THE PROBLEM - With the pictures omitted, print exactly the lines below, from the one containing "Praktická cvičení a" through the one containing "Give the centre", and nothing else.
┌──
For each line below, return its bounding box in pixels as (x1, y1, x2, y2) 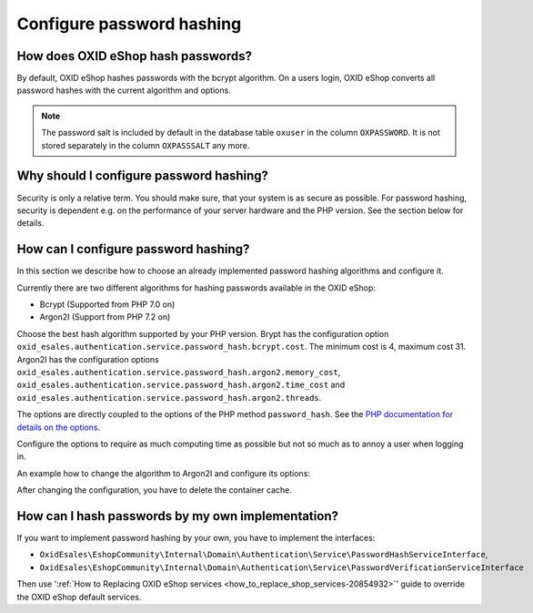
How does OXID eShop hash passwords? (16, 48, 252, 64)
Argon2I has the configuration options (16, 353, 159, 364)
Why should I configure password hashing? (16, 169, 268, 184)
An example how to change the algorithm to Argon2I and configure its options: (16, 467, 311, 478)
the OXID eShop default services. (16, 591, 142, 602)
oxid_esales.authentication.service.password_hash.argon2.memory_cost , (16, 366, 341, 377)
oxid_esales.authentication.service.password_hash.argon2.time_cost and (16, 379, 346, 391)
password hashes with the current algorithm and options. (16, 85, 231, 96)
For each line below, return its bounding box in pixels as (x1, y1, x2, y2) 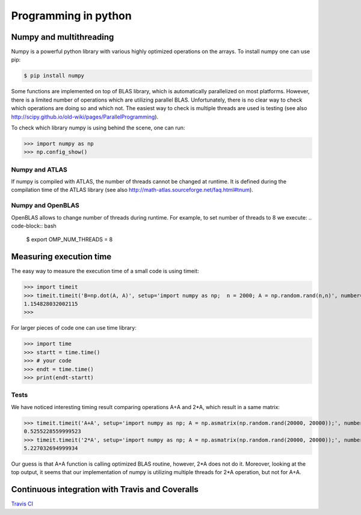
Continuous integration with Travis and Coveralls (11, 484, 199, 495)
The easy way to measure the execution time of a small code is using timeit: (11, 268, 199, 275)
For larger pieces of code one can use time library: (11, 324, 137, 332)
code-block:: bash (11, 223, 57, 230)
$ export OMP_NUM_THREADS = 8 (26, 236, 113, 243)
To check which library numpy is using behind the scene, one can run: (11, 124, 185, 131)
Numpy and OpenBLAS (11, 202, 79, 210)
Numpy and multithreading (11, 32, 114, 42)
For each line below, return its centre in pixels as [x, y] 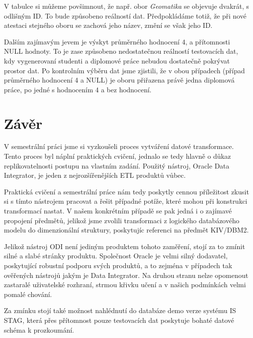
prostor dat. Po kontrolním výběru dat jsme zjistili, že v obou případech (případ [125, 70]
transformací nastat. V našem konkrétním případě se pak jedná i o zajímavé [118, 211]
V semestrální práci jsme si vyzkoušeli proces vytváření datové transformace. [119, 146]
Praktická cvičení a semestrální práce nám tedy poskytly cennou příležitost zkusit [126, 191]
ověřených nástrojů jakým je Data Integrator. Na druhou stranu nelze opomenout [126, 275]
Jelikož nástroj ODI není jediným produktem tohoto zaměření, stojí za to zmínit [125, 246]
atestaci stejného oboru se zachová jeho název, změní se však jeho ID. [108, 25]
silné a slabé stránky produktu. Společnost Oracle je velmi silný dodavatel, [116, 256]
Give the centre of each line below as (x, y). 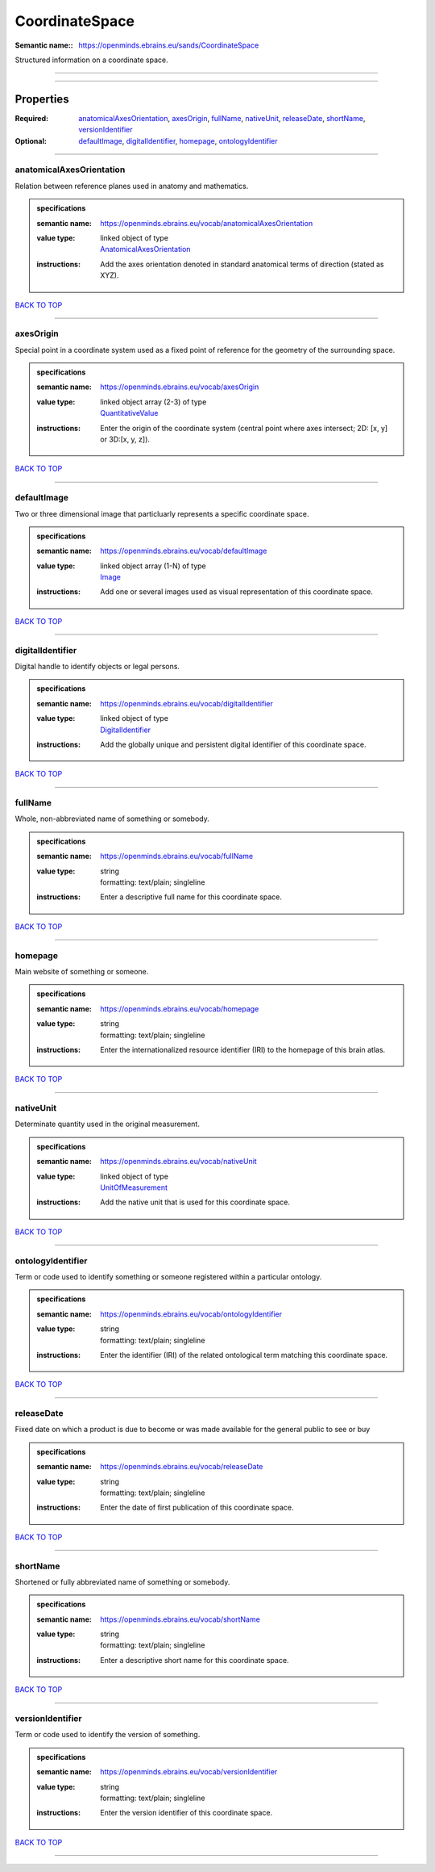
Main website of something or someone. (82, 971)
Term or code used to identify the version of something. (108, 1735)
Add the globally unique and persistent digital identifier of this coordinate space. (233, 744)
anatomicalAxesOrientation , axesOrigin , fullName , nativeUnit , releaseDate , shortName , (222, 118)
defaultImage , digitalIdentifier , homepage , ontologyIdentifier (178, 140)
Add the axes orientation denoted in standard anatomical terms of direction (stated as (242, 264)
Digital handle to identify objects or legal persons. (97, 666)
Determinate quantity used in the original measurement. (108, 1124)
└──
EXERCISE OUTPUT -
Praktická cvičení a semestrální práce nám tedy poskytly cennou příležitost zkusit [126, 191]
ověřených nástrojů jakým je Data Integrator. Na druhou stranu nelze opomenout [126, 275]
Jelikož nástroj ODI není jediným produktem tohoto zaměření, stojí za to zmínit [125, 246]
atestaci stejného oboru se zachová jeho název, změní se však jeho ID. [108, 25]
silné a slabé stránky produktu. Společnost Oracle je velmi silný dodavatel, [116, 256]
Give the centre of each line below as (x, y). 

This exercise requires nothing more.